14. Entire Agreement
This Agreement, together with the relevant Guarantees and any related Submission Forms, constitutes the entire agreement between Authorized Dealer on the one hand, and CCG UK on the other and supersedes and extinguishes all previous agreements, promises, assurances, warranties, representations and understandings between them, whether written or oral, relating to its subject matter. Authorized Dealer acknowledges that in entering into the Agreement it does not rely on and shall have no remedies in respect of any statement, representation, assurance or warranty (whether made innocently or negligently) that is not set out in the Agreement.
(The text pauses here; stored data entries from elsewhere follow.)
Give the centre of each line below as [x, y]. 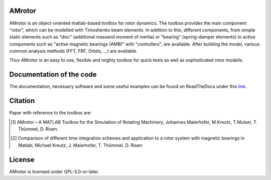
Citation [22, 101]
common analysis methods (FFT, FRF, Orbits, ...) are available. [73, 51]
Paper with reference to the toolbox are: [50, 113]
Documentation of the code [53, 74]
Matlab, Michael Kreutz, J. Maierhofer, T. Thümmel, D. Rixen [80, 145]
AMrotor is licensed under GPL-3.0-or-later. [54, 171]
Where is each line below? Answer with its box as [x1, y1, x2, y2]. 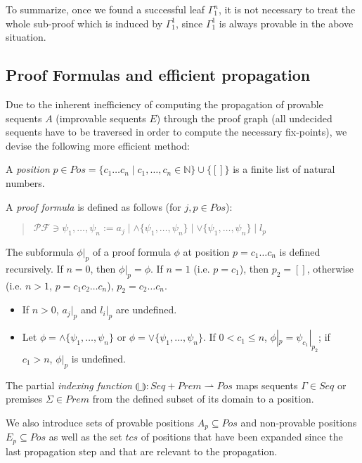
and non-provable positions [240, 415, 357, 429]
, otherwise [306, 261, 354, 275]
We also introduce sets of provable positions [6, 415, 195, 429]
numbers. [6, 175, 45, 190]
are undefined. [115, 302, 177, 317]
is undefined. [71, 351, 126, 365]
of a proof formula [92, 244, 171, 259]
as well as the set [49, 429, 122, 444]
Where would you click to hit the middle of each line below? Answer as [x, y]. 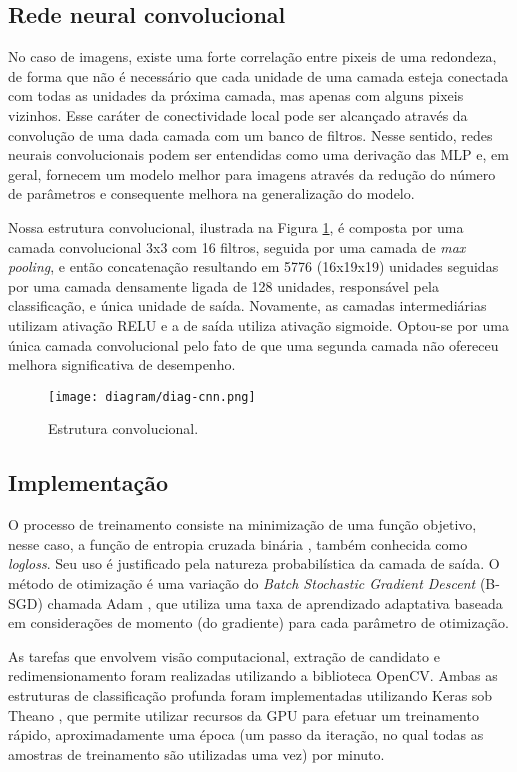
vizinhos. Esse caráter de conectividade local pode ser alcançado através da [238, 114]
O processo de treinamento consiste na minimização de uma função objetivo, [242, 524]
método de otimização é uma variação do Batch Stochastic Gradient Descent [242, 582]
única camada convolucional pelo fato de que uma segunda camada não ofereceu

Authorized Dealer agrees that it shall have no claim for innocent or negligent misrepresentation or negligent misstatement based on any statement in the Agreement.
15. Variation and priority
This Agreement may only be amended or modified by CCG UK providing 15 days’ written notice to Authorized Dealer; provided that (a) in the event of a conflict between the terms of this Agreement, the relevant Guarantee, and any related Submission Forms, the terms of the relevant Guarantee and the related Submission Forms will control, and (b) in the event of a conflict between the terms of the relevant Guarantee and any related Submission Forms, the terms of the relevant Guarantee will control.
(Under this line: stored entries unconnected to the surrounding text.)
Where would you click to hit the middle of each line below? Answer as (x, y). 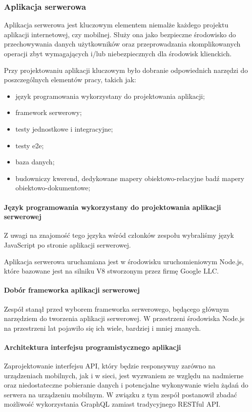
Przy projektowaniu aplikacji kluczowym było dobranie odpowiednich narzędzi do (126, 70)
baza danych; (35, 162)
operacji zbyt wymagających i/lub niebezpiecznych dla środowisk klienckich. (118, 53)
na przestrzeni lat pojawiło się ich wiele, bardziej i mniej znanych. (103, 328)
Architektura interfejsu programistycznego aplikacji (93, 347)
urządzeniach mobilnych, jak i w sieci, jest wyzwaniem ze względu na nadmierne (124, 375)
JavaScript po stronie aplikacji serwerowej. (67, 244)
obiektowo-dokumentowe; (53, 188)

A waiver of any right or remedy under the Agreement or by law is only effective if given in writing and shall not be deemed a waiver of any subsequent right or remedy. A failure or delay by a party to exercise any right or remedy provided under the Agreement or by law shall not constitute a waiver of that or any other right or remedy, nor shall it prevent or restrict any further exercise of that or any other right or remedy. No single or partial exercise of any right or remedy provided under the Agreement or by law shall prevent or restrict the further exercise of that or any other right or remedy.
If any provision or part-provision of the Agreement is or becomes invalid, illegal or unenforceable, it shall be deemed modified to the minimum extent necessary to make it valid, legal and enforceable. If such modification is not possible, the relevant provision or part-provision shall be deemed deleted. Any modification to or deletion of a provision or part-provision under this clause shall not affect the validity and enforceability of the rest of the Agreement.
18. Third party rights
(a) Unless it expressly states otherwise, the Agreement does not give rise to any rights under the Contracts (Rights of Third Parties) Act 1999 to enforce any term of the Agreement; and (b) The rights of the parties to rescind or vary the Agreement are not subject to the consent of any other person.
CCG UK may assign, transfer, mortgage, charge, subcontract, delegate, declare a trust over or deal in any other manner with any of its rights and obligations under this Agreement. Authorized Dealer may not assign, transfer, mortgage, charge, subcontract, delegate, declare a trust over or deal in any other manner with any of its rights and obligations under this Agreement.
20. Governing law
The Agreement and any dispute or claim (including non-contractual disputes or claims) arising out of or in connection with it or its subject matter or formation shall be governed by and construed in accordance with the law of England and Wales.
Each party irrevocably agrees that the courts of England and Wales shall have exclusive jurisdiction to settle any dispute or claim (including non-contractual disputes or claims) arising out of or in connection with the Agreement or its subject matter or formation.